Final Report - Fatality #14 - June 18, 2014

Accident Report: Fatality Reference: 
 
MAI-2014-14

UNITED STATES
DEPARTMENT OF LABOR
MINE SAFETY AND HEALTH ADMINISTRATION
Metal and Nonmetal Mine Safety and Health

REPORT OF INVESTIGATION

Surface Nonmetal Mine
(Sand and Gravel)

Fatal Ignition/Explosion of Gas 
June 18, 2014

Hanson Aggregates Southeast, LLC
Brewer Sand
Jefferson, Chesterfield County, South Carolina
Mine I.D. No 38-00122

Investigators

Curtis Roth
Supervisory Mine Safety and Health Inspector

Michael (Shane) Cohen
Mine Safety and Health Inspector

Brett Calzaretta
Mine Safety and Health Specialist (Training)

 

Originating Office
Mine Safety and Health Administration
Southeastern District
1030 London Drive, Suite 400
Birmingham, Alabama 35211
Samuel K. Pierce, District Manager



 


 

 

OVERVIEW

Christopher Melton, Production Supervisor, age 41, was killed on June 18, 2014, while he and two contract mechanics were attempting to replace an impeller on a waste water slurry pump.  After several failed attempts by the mechanics to loosen the impeller by prying and hammering, one of them used a torch to apply heat to the sealed impeller hub in the center area of the impeller, but the impeller did not loosen.  Melton then took the torch and applied heat to try to loosen the impeller hub.  The center of the impeller suddenly exploded and metal fragments struck him. 

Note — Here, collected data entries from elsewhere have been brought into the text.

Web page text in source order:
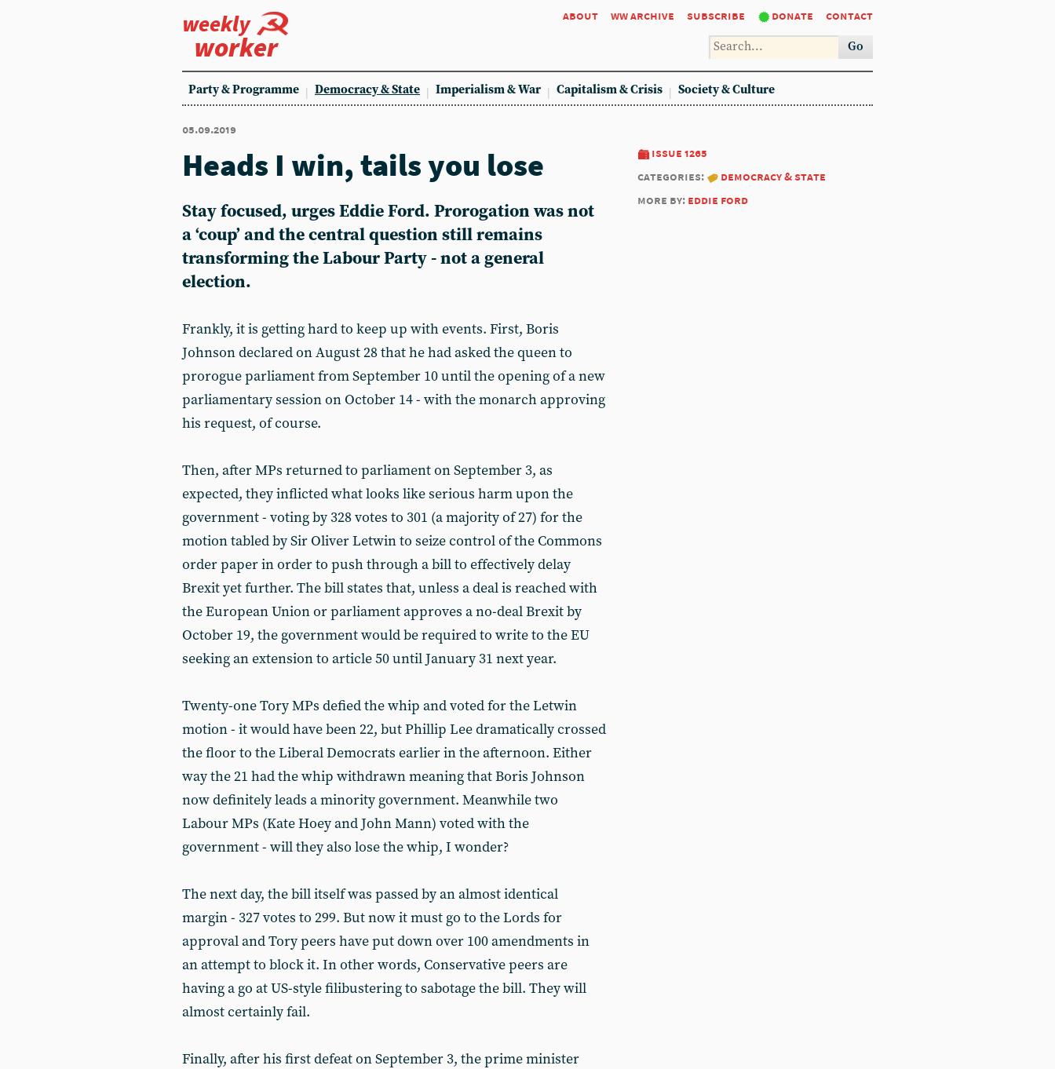
weekly
worker
about ww archive subscribe donate contact
Go
Party & Programme Democracy & State Imperialism & War Capitalism & Crisis Society & Culture
05.09.2019
issue 1265
categories:
democracy & state
more by: eddie ford
Heads I win, tails you lose
Stay focused, urges Eddie Ford. Prorogation was not
a ‘coup’ and the central question still remains
transforming the Labour Party - not a general
election.
Frankly, it is getting hard to keep up with events. First, Boris
Johnson declared on August 28 that he had asked the queen to
prorogue parliament from September 10 until the opening of a new
parliamentary session on October 14 - with the monarch approving
his request, of course.
Then, after MPs returned to parliament on September 3, as
expected, they inflicted what looks like serious harm upon the
government - voting by 328 votes to 301 (a majority of 27) for the
motion tabled by Sir Oliver Letwin to seize control of the Commons
order paper in order to push through a bill to effectively delay
Brexit yet further. The bill states that, unless a deal is reached with
the European Union or parliament approves a no-deal Brexit by
October 19, the government would be required to write to the EU
seeking an extension to article 50 until January 31 next year.
Twenty-one Tory MPs defied the whip and voted for the Letwin
motion - it would have been 22, but Phillip Lee dramatically crossed
the floor to the Liberal Democrats earlier in the afternoon. Either
way the 21 had the whip withdrawn meaning that Boris Johnson
now definitely leads a minority government. Meanwhile two
Labour MPs (Kate Hoey and John Mann) voted with the
government - will they also lose the whip, I wonder?
The next day, the bill itself was passed by an almost identical
margin - 327 votes to 299. But now it must go to the Lords for
approval and Tory peers have put down over 100 amendments in
an attempt to block it. In other words, Conservative peers are
having a go at US-style filibustering to sabotage the bill. They will
almost certainly fail.
Finally, after his first defeat on September 3, the prime minister
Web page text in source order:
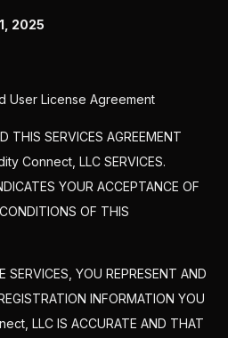
2025
User License Agreement
THIS SERVICES AGREEMENT
Connect, LLC SERVICES.
YOUR ACCEPTANCE OF
OF THIS
SERVICES, YOU REPRESENT AND
INFORMATION YOU
LLC IS ACCURATE AND THAT
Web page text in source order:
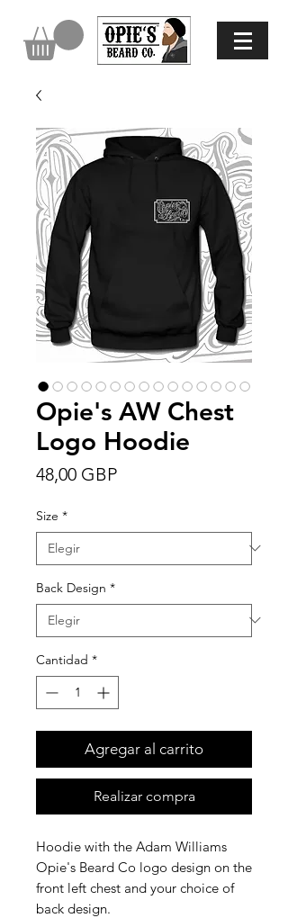
Opie's AW Chest
Logo Hoodie
48,00 GBPPrecio
Size *
Back Design *
Cantidad *
Agregar al carrito
Realizar compra
Hoodie with the Adam Williams
Opie's Beard Co logo design on the
front left chest and your choice of
back design.
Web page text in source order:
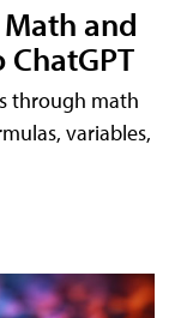
and
through math
variables,
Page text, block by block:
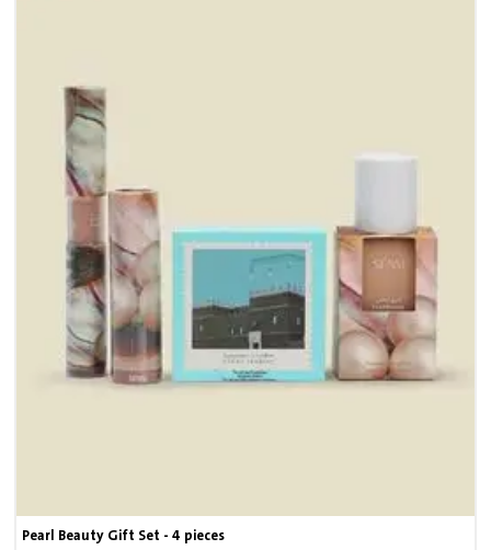
Pearl Beauty Gift Set - 4 pieces
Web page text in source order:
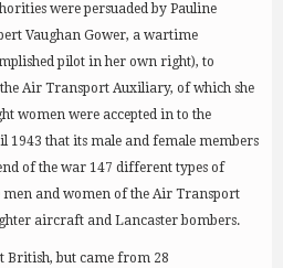
were persuaded by Pauline
Vaughan Gower, a wartime
pilot in her own right), to
the Air Transport Auxiliary, of which she
women were accepted in to the
1943 that its male and female members
of the war 147 different types of
and women of the Air Transport
aircraft and Lancaster bombers.
British, but came from 28
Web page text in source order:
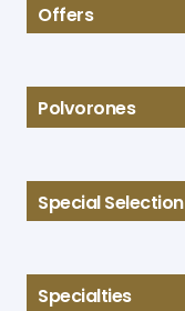
Offers
Polvorones
Special Selection
Specialties
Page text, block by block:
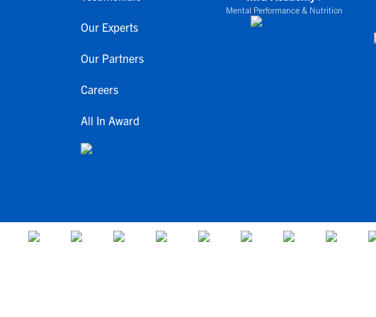
Our Experts
Our Partners
Careers
All In Award
Mental Performance & Nutrition
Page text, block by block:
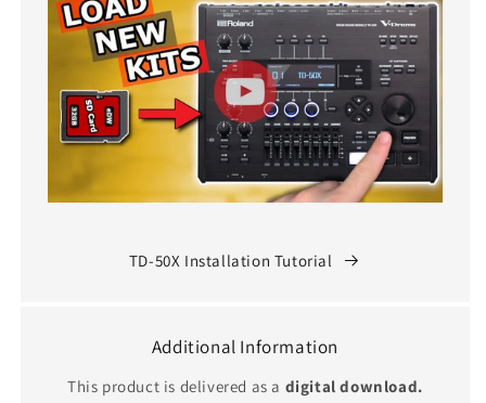
TD-50X Installation Tutorial
Additional Information
This product is delivered as a digital download.
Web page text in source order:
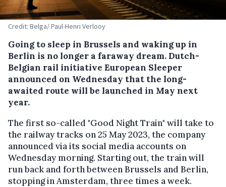
Credit: Belga/ Paul-Henri Verlooy
Going to sleep in Brussels and waking up in
Berlin is no longer a faraway dream. Dutch-
Belgian rail initiative European Sleeper
announced on Wednesday that the long-
awaited route will be launched in May next
year.
The first so-called "Good Night Train" will take to
the railway tracks on 25 May 2023, the company
announced via its social media accounts on
Wednesday morning. Starting out, the train will
run back and forth between Brussels and Berlin,
stopping in Amsterdam, three times a week.
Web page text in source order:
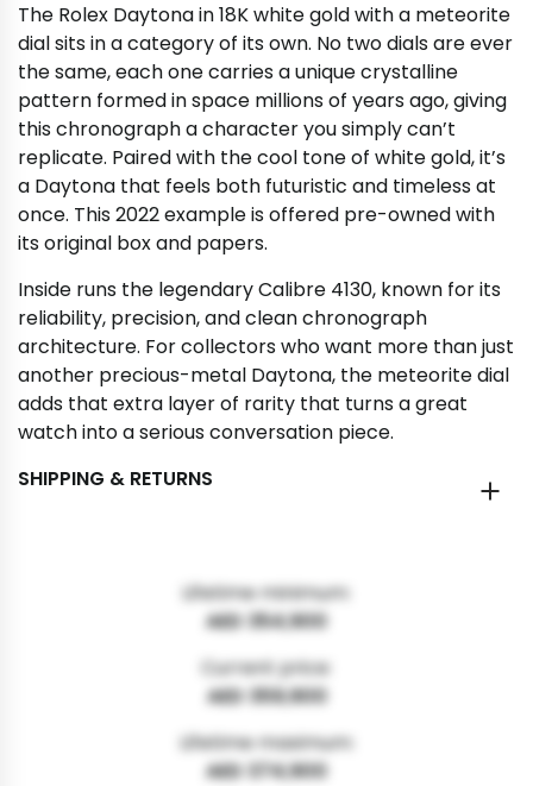
The Rolex Daytona in 18K white gold with a meteorite
dial sits in a category of its own. No two dials are ever
the same, each one carries a unique crystalline
pattern formed in space millions of years ago, giving
this chronograph a character you simply can’t
replicate. Paired with the cool tone of white gold, it’s
a Daytona that feels both futuristic and timeless at
once. This 2022 example is offered pre-owned with
its original box and papers.
Inside runs the legendary Calibre 4130, known for its
reliability, precision, and clean chronograph
architecture. For collectors who want more than just
another precious-metal Daytona, the meteorite dial
adds that extra layer of rarity that turns a great
watch into a serious conversation piece.
SHIPPING & RETURNS
Lifetime minimum:
AED 354,900
Current price:
AED 359,900
Lifetime maximum:
AED 374,900
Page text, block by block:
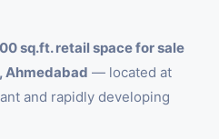
sq.ft. retail space for sale
Ahmedabad — located at
and rapidly developing
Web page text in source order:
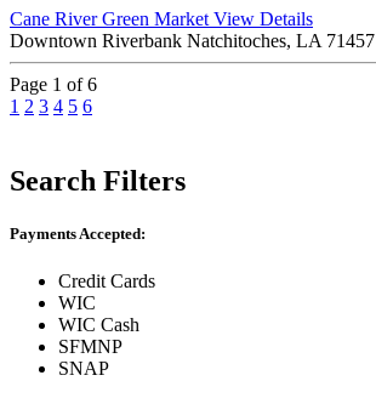
Cane River Green Market View Details
Downtown Riverbank Natchitoches, LA 71457
Page 1 of 6
1 2 3 4 5 6
Search Filters
Payments Accepted:
Credit Cards
WIC
WIC Cash
SFMNP
SNAP
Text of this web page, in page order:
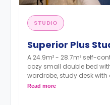
STUDIO
Superior Plus
A 24.9m² - 28.7m² self-
cozy small double bed
wardrobe, study desk
private dining space, and
Read more
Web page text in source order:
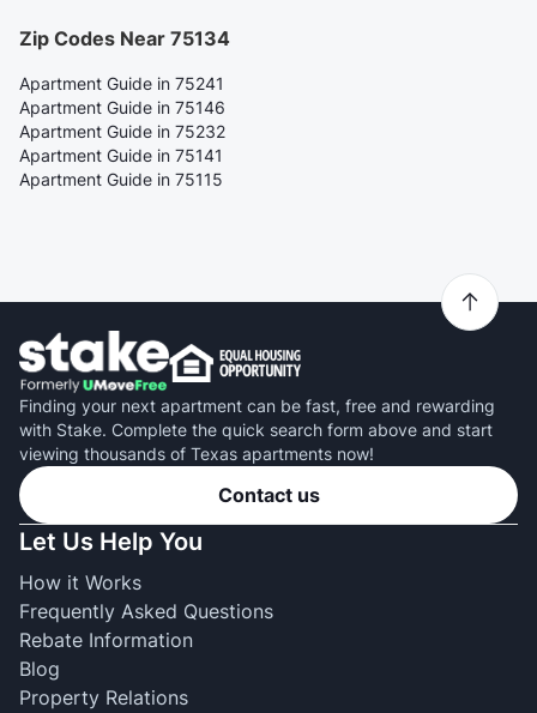
Zip Codes Near 75134
Apartment Guide in 75241
Apartment Guide in 75146
Apartment Guide in 75232
Apartment Guide in 75141
Apartment Guide in 75115
Finding your next apartment can be fast, free and rewarding
with Stake. Complete the quick search form above and start
viewing thousands of Texas apartments now!
Contact us
Let Us Help You
How it Works
Frequently Asked Questions
Rebate Information
Blog
Property Relations
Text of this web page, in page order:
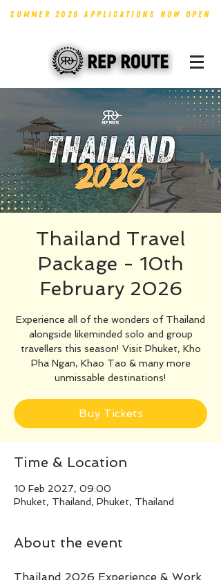
SUMMER 2026 APPLICATIONS NOW OPEN
Thailand Travel
Package - 10th
February 2026
Experience all of the wonders of Thailand
alongside likeminded solo and group
travellers this season! Visit Phuket, Kho
Pha Ngan, Khao Tao & many more
unmissable destinations!
Buy Tickets
Time & Location
10 Feb 2027, 09:00
Phuket, Thailand, Phuket, Thailand
About the event
Thailand 2026 Experience & Work
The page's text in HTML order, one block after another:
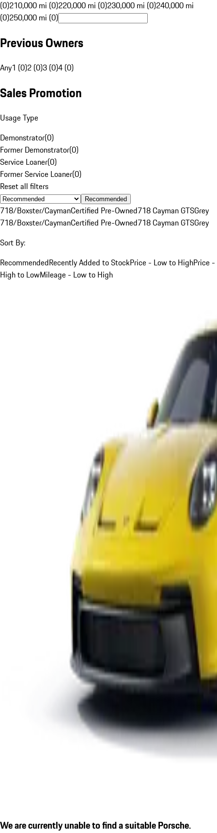
(0)210,000 mi (0)220,000 mi (0)230,000 mi (0)240,000 mi
(0)250,000 mi (0)
Previous Owners
Any1 (0)2 (0)3 (0)4 (0)
Sales Promotion
Usage Type
Demonstrator(0)
Former Demonstrator(0)
Service Loaner(0)
Former Service Loaner(0)
Reset all filters
Recommended
718/Boxster/CaymanCertified Pre-Owned718 Cayman GTSGrey
718/Boxster/CaymanCertified Pre-Owned718 Cayman GTSGrey
Sort By:
RecommendedRecently Added to StockPrice - Low to HighPrice -
High to LowMileage - Low to High
We are currently unable to find a suitable Porsche.
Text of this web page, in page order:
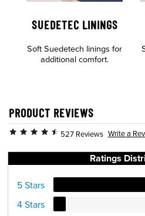
SUEDETEC LININGS
Soft Suedetech linings for
additional comfort.
PRODUCT REVIEWS
527 Reviews Write a
Ratings
5 Stars
4 Stars
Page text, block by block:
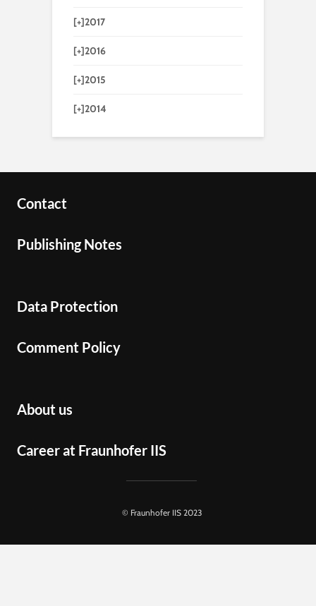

Management failed to ensure that work procedures were established for persons to safely perform maintenance work on waste water slurry pumps.  The manufacturer of the pump warned that heat was not to be applied to the impeller hub; however, management failed to establish procedures to prevent persons from doing so.  

 

GENERAL INFORMATION

Brewer Sand, a sand and gravel operation, owned and operated by Hanson Aggregates Southeast, LLC, is located in Jefferson City, Chesterfield County, South Carolina. The principal operating official is Michael Hyer, Vice-President and Secretary.  Mike Cool, Plant Manager, is the person in charge of safety and health at the mine.  The mine normally operates one 12 hour shift and one 8 hour shift, 5 days per week.  Total employment is 13 persons.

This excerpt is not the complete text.